- **What this task involves**: Copy every record exactly, and keep the pictures out.

##### Available data #####

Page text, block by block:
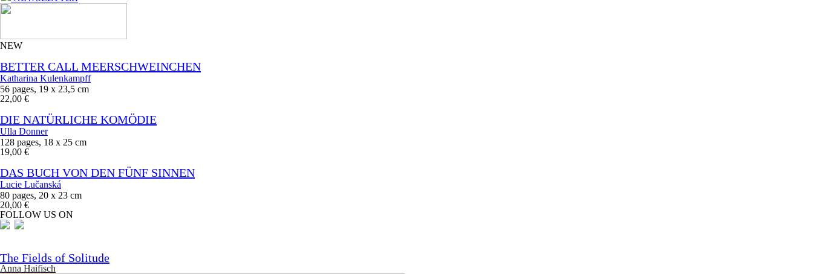
NEW
BETTER CALL MEERSCHWEINCHEN
Katharina Kulenkampff
56 pages, 19 x 23,5 cm
22,00 €
DIE NATÜRLICHE KOMÖDIE
Ulla Donner
128 pages, 18 x 25 cm
19,00 €
DAS BUCH VON DEN FÜNF SINNEN
Lucie Lučanská
80 pages, 20 x 23 cm
20,00 €
FOLLOW US ON
The Fields of Solitude
Anna Haifisch
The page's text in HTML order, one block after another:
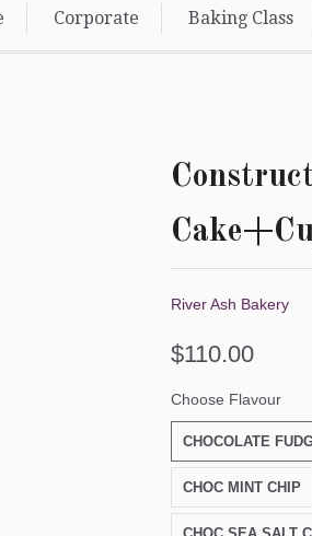
Corporate Baking Class
River Ash Bakery
$110.00
Choose Flavour
CHOCOLATE
CHOC MINT CHIP
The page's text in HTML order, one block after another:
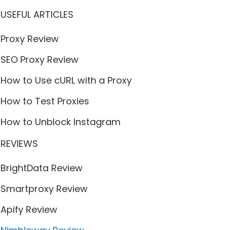
USEFUL ARTICLES
Proxy Review
SEO Proxy Review
How to Use cURL with a Proxy
How to Test Proxies
How to Unblock Instagram
REVIEWS
BrightData Review
Smartproxy Review
Apify Review
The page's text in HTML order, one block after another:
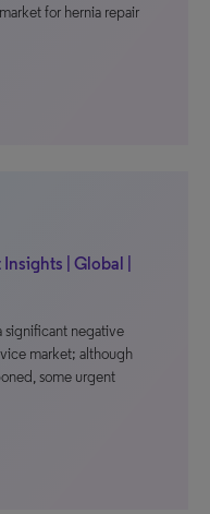
for hernia repair
| Global |
significant negative
market; although
some urgent
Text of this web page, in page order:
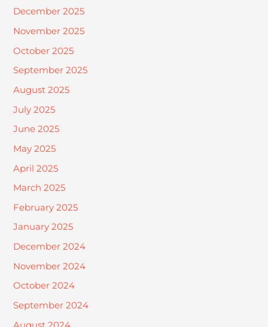
December 2025
November 2025
October 2025
September 2025
August 2025
July 2025
June 2025
May 2025
April 2025
March 2025
February 2025
January 2025
December 2024
November 2024
October 2024
September 2024
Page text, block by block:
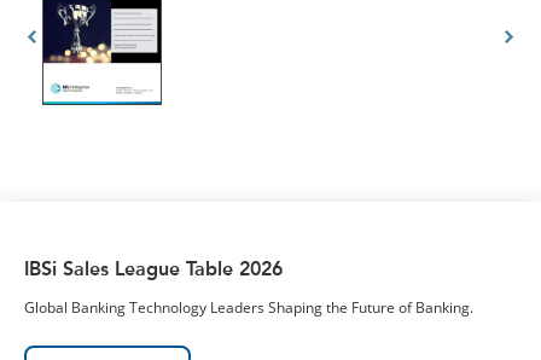
IBSi Sales League Table 2026
Global Banking Technology Leaders Shaping the Future of Banking.
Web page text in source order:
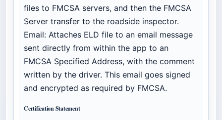
files to FMCSA servers, and then the FMCSA
Server transfer to the roadside inspector.
Email: Attaches ELD file to an email message
sent directly from within the app to an
FMCSA Specified Address, with the comment
written by the driver. This email goes signed
and encrypted as required by FMCSA.
Certification Statement

#####

- **Answer box**:
Page text, block by block:
NEW
BETTER CALL MEERSCHWEINCHEN
Katharina Kulenkampff
56 pages, 19 x 23,5 cm
22,00 €
DIE NATÜRLICHE KOMÖDIE
Ulla Donner
128 pages, 18 x 25 cm
19,00 €
DAS BUCH VON DEN FÜNF SINNEN
Lucie Lučanská
80 pages, 20 x 23 cm
20,00 €
FOLLOW US ON
The Fields of Solitude
Anna Haifisch
The page's text in HTML order, one block after another:
Corporate Baking Class
River Ash Bakery
$110.00
Choose Flavour
CHOCOLATE
CHOC MINT CHIP
The page's text in HTML order, one block after another:
USEFUL ARTICLES
Proxy Review
SEO Proxy Review
How to Use cURL with a Proxy
How to Test Proxies
How to Unblock Instagram
REVIEWS
BrightData Review
Smartproxy Review
Apify Review
The page's text in HTML order, one block after another:
for hernia repair
| Global |
significant negative
market; although
some urgent
Text of this web page, in page order:
December 2025
November 2025
October 2025
September 2025
August 2025
July 2025
June 2025
May 2025
April 2025
March 2025
February 2025
January 2025
December 2024
November 2024
October 2024
September 2024
Page text, block by block:
IBSi Sales League Table 2026
Global Banking Technology Leaders Shaping the Future of Banking.
Web page text in source order:
files to FMCSA servers, and then the FMCSA
Server transfer to the roadside inspector.
Email: Attaches ELD file to an email message
sent directly from within the app to an
FMCSA Specified Address, with the comment
written by the driver. This email goes signed
and encrypted as required by FMCSA.
Certification Statement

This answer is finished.